And, mark my words, if you understand the way Mercurial works, and you work the way Mercurial works, and you don’t try to fight it, and you don’t try to do things the old Subversion way using Mercurial but instead you learn to work the way Mercurial expects you to work, you will be happy, successful, and well-fed, and you’ll always be able to find the remote control to the TV.
…Learn Mercurial, trust Mercurial, and figure out how to do things the Mercurial way, and you will move an entire generation ahead in source code control. While your competitors are busy taking a week to resolve all the merge conflicts they got when a vendor updated a library, you’re going to type hg merge and say to yourself, ‘Oh gosh, that’s cool, it just worked.’ ”
Nobody of note is writing testimony about the horrors of DVCS and running to Subversion. In fact, in general, nobody’s arguing that old, outdated methods are superior to modern, advanced methods. Let’s not try to turn Delphi users into the Amish of developers.

I think this video was created with you in mind 😉 :
http://youtu.be/_yQlKEq-Ueg

Hi Jim.

I know the trick (editing the registry) when updating the SVN client.

However, a lot of Delphi users doesn’t know this, and they believe that the SVN integration in the IDE gets lost forever, if the SVN client is updated.

I suggest that an options setting is introduced in the IDE, enabling an easy way to change the path to the SVN client.

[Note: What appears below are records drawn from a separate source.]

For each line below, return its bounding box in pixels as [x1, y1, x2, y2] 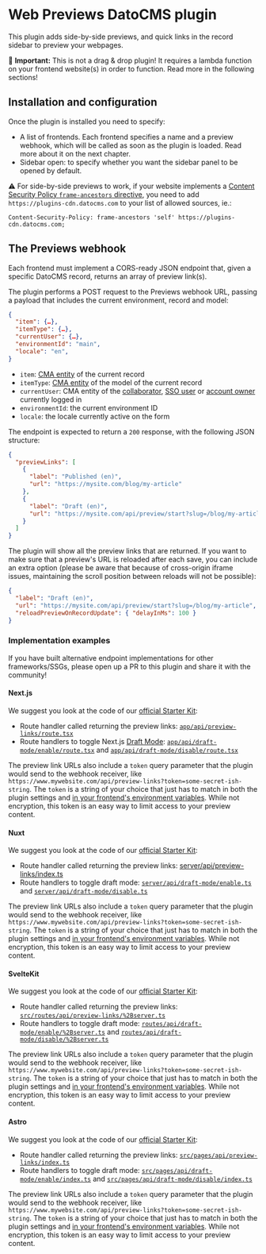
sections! [8, 72, 38, 82]
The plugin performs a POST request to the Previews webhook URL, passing [8, 287, 257, 296]
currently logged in [19, 395, 82, 404]
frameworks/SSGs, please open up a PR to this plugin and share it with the [8, 662, 251, 671]
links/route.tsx [19, 730, 74, 738]
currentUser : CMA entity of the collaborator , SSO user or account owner [19, 386, 256, 395]
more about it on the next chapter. [19, 149, 131, 158]
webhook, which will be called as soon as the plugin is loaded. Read [19, 141, 241, 150]
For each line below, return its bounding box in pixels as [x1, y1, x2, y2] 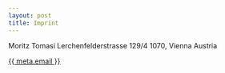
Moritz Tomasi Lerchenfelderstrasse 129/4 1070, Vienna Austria [8, 40, 218, 50]
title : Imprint [8, 19, 59, 27]
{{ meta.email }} [8, 56, 61, 66]
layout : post [8, 11, 52, 20]
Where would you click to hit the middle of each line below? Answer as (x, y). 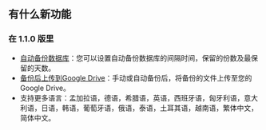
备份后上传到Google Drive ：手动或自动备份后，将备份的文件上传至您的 (136, 77)
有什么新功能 (40, 14)
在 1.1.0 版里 (31, 39)
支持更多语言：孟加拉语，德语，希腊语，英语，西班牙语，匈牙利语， (132, 97)
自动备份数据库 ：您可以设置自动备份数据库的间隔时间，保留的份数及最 (135, 57)
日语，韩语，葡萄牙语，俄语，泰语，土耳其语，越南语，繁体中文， (149, 108)
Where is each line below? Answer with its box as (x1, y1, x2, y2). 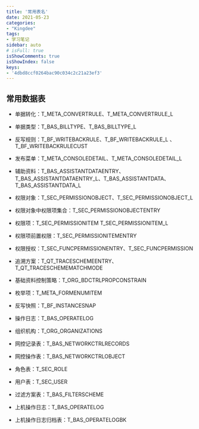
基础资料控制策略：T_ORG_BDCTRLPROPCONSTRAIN (14, 277, 147, 284)
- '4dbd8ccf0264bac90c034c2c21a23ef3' (6, 70, 102, 76)
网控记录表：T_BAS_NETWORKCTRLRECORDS (14, 340, 130, 347)
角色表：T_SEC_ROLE (14, 366, 68, 373)
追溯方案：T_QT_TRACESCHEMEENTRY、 (14, 258, 117, 265)
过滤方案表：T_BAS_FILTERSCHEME (14, 391, 104, 398)
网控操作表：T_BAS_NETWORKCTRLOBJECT (14, 353, 126, 360)
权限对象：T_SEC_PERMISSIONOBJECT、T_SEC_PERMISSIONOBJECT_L (14, 194, 194, 201)
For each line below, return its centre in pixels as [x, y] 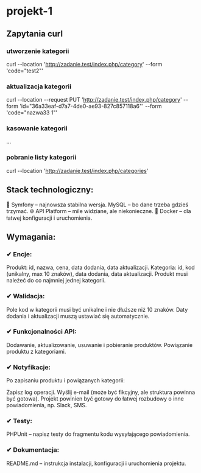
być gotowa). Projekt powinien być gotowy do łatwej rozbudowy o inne [95, 399]
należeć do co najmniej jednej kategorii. [56, 281]
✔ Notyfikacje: [28, 367]
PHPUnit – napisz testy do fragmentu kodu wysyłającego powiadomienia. [98, 434]
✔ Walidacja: [26, 296]
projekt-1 [30, 11]
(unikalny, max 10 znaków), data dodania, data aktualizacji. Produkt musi [97, 274]
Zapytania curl [34, 34]
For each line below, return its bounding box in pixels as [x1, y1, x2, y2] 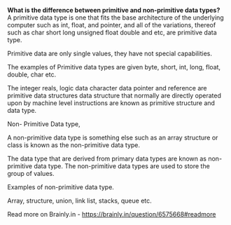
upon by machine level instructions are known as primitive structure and [7, 99, 216, 107]
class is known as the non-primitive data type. [7, 141, 141, 149]
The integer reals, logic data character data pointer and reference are [7, 84, 207, 92]
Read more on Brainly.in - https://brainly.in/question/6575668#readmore [7, 210, 216, 218]
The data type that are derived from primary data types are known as [7, 154, 207, 163]
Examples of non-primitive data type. [7, 183, 114, 191]
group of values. [7, 170, 55, 177]
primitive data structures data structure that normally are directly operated [7, 91, 222, 100]

It should be created when installing Delphi, and by default point to the standard collabnet SVN client location.

Good suggestion Thomas!

The merging with DVCS is so much more powerful and effective, it makes up for all the uncomfortableness that comes from changing systems and any perceived shortcoming.

The merging with DVCS is so much more powerful and effective, it makes up for all the uncomfortableness that comes from changing systems and any perceived shortcoming.

Sure, SVN merging really sucked 10 years ago, but it’s gotten far, far better now, since they revamped the system to track the metadata that it was missing. That’s not such a big advantage for DVCS these days, especially when the two most fundamental operations are still painful messes by design and that can’t really be fixed.

SVN really sucked for merging 1 year ago.

As Joseph pointed out, updating and committing are not significantly more complicated. After using Git for a while I actually find it significantly easier.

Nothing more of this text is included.